Challenges Black restaurateur

An Uphill Fight: The Realities of Being a Black Restaurateur

Vaughn Stafford GrayAuthor

As I stood at my locker, putting on a heavily starched white chef’s jacket, elation washed over me. It was my first day at chef school. Despite being a “mature student” (before enrolling, I completed an English degree and worked in public relations and marketing), I could barely contain my adolescent level of excitement. I entered the packed auditorium for orientation and surveilled the sea of predominantly white faces. The eyes of the other Black students, two of them, met mine. We gave each other the nod. 

Chef and author Michael Ruhlman’s first book, “The Making of a Chef: Mastering Heat at the Culinary Institute of America,” continues to be required reading for first-year culinary students at notable institutions. It was this, Anthony Bourdain’s (RIP) "Kitchen Confidential," and sheer gumption that allowed me to excel at chef school. 

After graduation, though, I quickly adjusted my expectations of getting a position within the brigade of a fine dining kitchen. These positions were rare and given to those who were able to stage for months on end. I couldn’t afford to do that, so I went on to become a personal chef, thinking I’d raise enough money to open a small bistro. After a year and a half, I left the restaurant industry and ran into the arms of a regular check offered by a corporate job. I am not alone in this experience. 

A Race Against Time

Twelve years ago, Michael Ruhlman wrote “Black Chefs' Struggle for the Top,” published in The New York Times, in which he explains how fine dining has an astonishing lack of Black chefs. “... with the restaurant industry booming and chefs becoming celebrities and wealthy entrepreneurs, few Blacks are sharing in that success,” wrote Ruhlman. 

Five years after that article, FSR Magazine published its "Mixed Report Card for Blacks in Fine Dining," and it echoed Ruhlman’s story. “But behind the scenes, there’s a more sober picture that is not so encouraging: Black professionals, be they back-of-the-house, head chefs, or sous chefs, or front-of-the-house servers, maître d’s or sommeliers, are still largely absent from mid to upscale restaurants.” 

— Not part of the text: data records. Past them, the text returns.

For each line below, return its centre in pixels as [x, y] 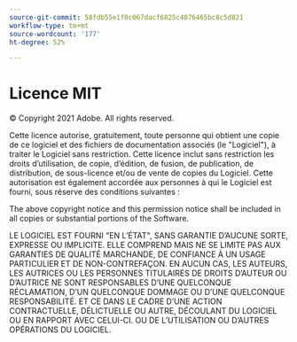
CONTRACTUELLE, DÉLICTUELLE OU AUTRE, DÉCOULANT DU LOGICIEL [143, 311]
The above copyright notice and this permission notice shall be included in [145, 209]
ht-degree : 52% [37, 42]
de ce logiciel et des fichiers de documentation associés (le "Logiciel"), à [143, 145]
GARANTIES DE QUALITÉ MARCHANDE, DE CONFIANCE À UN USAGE [137, 254]
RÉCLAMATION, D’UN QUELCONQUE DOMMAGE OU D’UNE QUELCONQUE [147, 292]
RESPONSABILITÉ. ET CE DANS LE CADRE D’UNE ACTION [116, 301]
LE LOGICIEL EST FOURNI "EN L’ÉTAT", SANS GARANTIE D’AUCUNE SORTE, [149, 236]
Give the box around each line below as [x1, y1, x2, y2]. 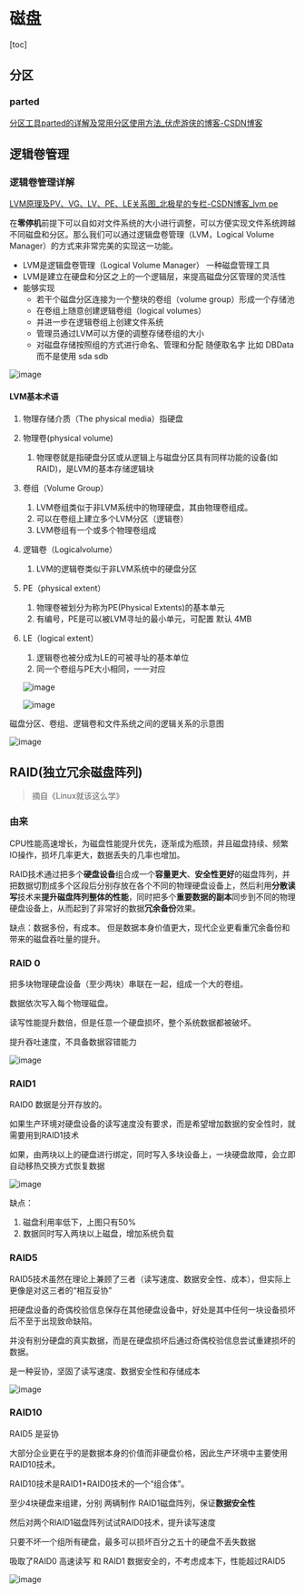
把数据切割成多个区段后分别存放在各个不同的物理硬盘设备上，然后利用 [9, 880, 272, 891]
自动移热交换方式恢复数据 [9, 1161, 105, 1172]
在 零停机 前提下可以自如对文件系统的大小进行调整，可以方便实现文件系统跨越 [9, 217, 296, 228]
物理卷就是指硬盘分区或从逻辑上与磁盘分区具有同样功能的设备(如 [35, 451, 279, 462]
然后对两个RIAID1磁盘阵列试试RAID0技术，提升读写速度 [9, 1517, 216, 1528]
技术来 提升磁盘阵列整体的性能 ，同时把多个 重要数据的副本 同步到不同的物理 [17, 891, 296, 902]
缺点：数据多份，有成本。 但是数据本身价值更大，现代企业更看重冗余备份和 [9, 922, 290, 933]
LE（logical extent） [22, 632, 99, 643]
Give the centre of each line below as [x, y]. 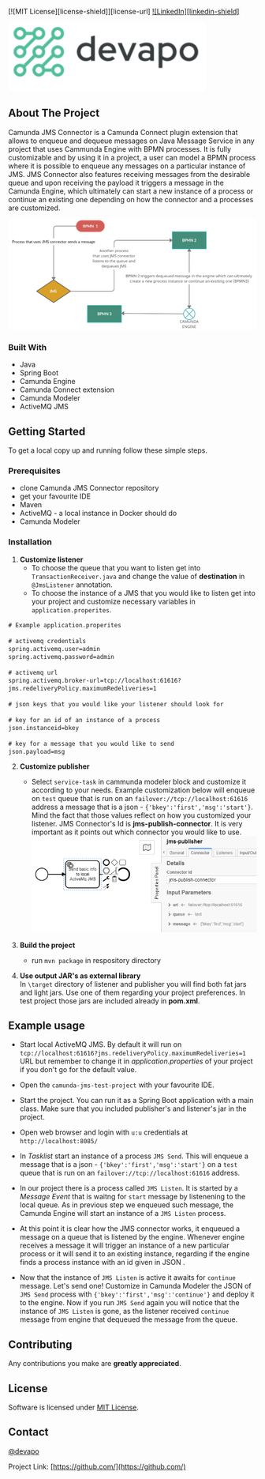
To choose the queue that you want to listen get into [116, 567]
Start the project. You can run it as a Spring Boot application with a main [136, 1101]
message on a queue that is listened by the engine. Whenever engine [132, 1237]
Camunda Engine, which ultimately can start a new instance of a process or [131, 191]
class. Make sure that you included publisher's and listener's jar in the [133, 1108]
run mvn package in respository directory [96, 960]
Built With [28, 347]
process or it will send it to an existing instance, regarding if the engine [134, 1254]
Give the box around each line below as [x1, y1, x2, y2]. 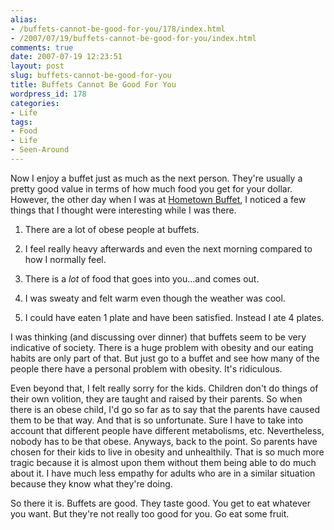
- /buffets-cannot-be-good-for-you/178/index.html [10, 24, 226, 34]
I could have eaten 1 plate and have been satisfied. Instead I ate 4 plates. [24, 311, 325, 323]
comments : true [10, 42, 74, 53]
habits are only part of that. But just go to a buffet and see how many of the [10, 352, 320, 364]
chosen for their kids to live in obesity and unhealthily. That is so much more [10, 446, 325, 458]
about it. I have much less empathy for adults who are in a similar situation [10, 467, 316, 479]
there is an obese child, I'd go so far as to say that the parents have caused [10, 403, 320, 415]
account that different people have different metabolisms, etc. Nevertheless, [10, 424, 325, 436]
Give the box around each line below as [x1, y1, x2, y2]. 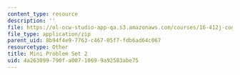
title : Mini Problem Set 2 [7, 51, 88, 58]
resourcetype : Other [7, 44, 69, 51]
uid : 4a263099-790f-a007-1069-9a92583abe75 [7, 57, 139, 64]
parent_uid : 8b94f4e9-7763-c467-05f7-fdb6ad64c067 [7, 37, 161, 44]
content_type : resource [7, 10, 79, 18]
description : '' [7, 17, 56, 24]
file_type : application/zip [7, 30, 91, 38]
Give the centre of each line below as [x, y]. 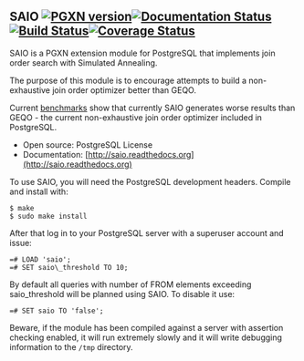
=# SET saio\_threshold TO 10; [69, 267]
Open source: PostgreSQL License [88, 144]
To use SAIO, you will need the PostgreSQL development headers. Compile [150, 181]
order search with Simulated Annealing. [84, 62]
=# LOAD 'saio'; [40, 259]
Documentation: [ [55, 154]
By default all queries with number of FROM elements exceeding [131, 284]
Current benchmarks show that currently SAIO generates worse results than [152, 108]
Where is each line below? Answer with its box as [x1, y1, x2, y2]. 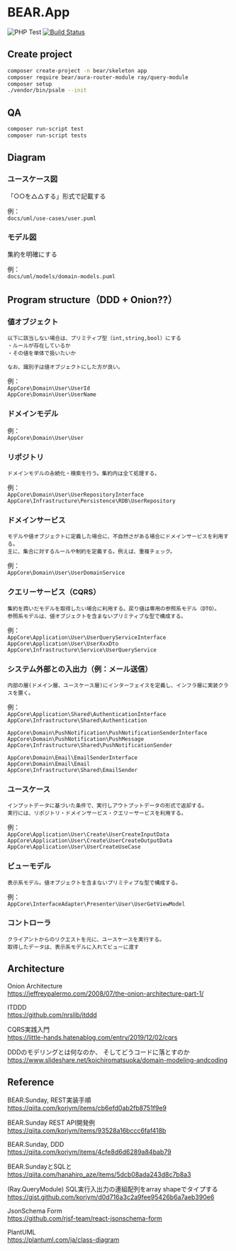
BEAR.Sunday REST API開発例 [7, 1118, 96, 1127]
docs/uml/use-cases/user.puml [7, 214, 97, 222]
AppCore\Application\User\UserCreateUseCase [7, 844, 141, 851]
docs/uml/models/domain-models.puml [7, 272, 116, 280]
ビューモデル [7, 861, 52, 871]
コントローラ [7, 918, 52, 928]
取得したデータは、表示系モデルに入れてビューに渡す [7, 943, 140, 951]
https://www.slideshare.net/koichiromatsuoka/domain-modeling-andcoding [7, 1055, 228, 1064]
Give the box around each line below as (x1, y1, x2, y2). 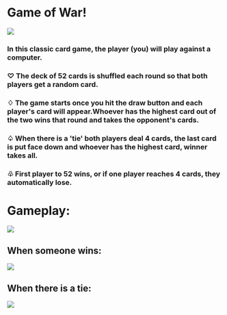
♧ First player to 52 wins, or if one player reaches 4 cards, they (7, 169, 221, 179)
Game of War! (7, 5, 87, 21)
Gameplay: (7, 203, 70, 218)
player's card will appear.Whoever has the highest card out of (7, 106, 217, 116)
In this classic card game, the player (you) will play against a (7, 44, 211, 53)
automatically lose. (7, 177, 72, 187)
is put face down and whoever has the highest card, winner (7, 142, 208, 151)
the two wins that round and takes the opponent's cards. (7, 115, 200, 125)
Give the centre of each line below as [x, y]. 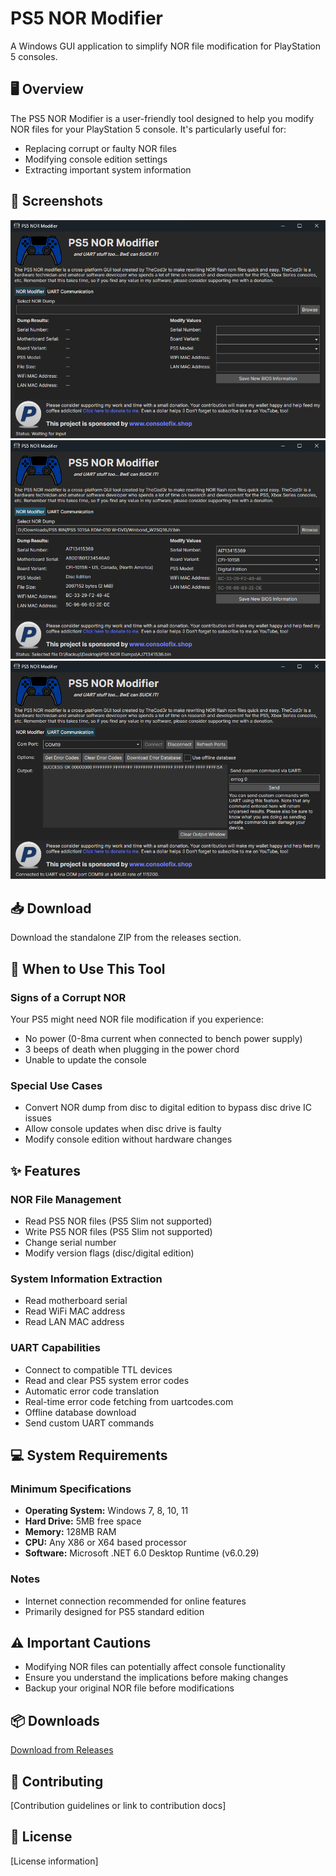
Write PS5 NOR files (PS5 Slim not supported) [118, 1231]
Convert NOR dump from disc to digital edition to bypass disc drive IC [168, 1108]
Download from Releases [62, 1750]
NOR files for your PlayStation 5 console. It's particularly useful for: [148, 129]
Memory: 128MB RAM [70, 1532]
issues [38, 1118]
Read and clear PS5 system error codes [107, 1380]
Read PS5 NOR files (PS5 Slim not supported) [118, 1221]
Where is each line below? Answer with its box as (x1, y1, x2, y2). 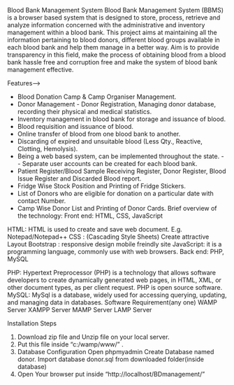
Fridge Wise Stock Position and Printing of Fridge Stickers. (17, 182, 187, 190)
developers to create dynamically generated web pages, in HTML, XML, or (7, 276, 222, 284)
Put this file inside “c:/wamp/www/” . (17, 340, 124, 349)
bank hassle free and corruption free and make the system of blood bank (7, 58, 218, 66)
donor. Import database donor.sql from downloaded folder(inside (17, 355, 205, 363)
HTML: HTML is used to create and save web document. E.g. (7, 225, 183, 233)
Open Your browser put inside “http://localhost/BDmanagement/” (17, 370, 205, 378)
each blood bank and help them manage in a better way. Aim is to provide (7, 43, 219, 51)
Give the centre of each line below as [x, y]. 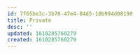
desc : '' [20, 27]
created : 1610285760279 [42, 40]
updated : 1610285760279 [42, 33]
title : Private [29, 20]
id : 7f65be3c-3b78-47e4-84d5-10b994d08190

Today, little has changed. Why is that? To borrow from the Netflix series "#blackAF": “because of slavery.”

Congress passed the 13th Amendment abolishing slavery in the United States in 1865. At that time, the U.S. population was 14% Black, and this segment owned less than 1% of the country’s wealth. According to the most recent census, Black Americans make up almost 13% of the current population today, but how much of the nation’s wealth do they now own? Less than 2%. In 155 years, Black people in America have not enjoyed economic progress due to the presence of structural racism. 

The median net worth of non-Hispanic white households is $171,000, while Black families' median net worth is $17,600. The Economic Policy Institute has pointed out that between 1983 and 2013, white households enjoyed a 14% increase in wealth while Black families saw their wealth decline by 75%. It was around 1970 that the super rich in the U.S. began getting super, super rich. Since then, the 1%, which is overwhelmingly white, has had its wealth more than double. 


Discrimination Is a Habit That’s Hard to Break

University of California, Irvine law professor Mehrsa Baradaran, who specializes in banking law, wrote "The Color of Money: Black Banks and the Racial Wealth Gap." Not only does it reinforce the detrimental effects of racism on Black property and business ownership in the U.S., but it is also a sobering interrogation of the notion that hard work, bootstrapping, and dedication are the key ingredients for success. 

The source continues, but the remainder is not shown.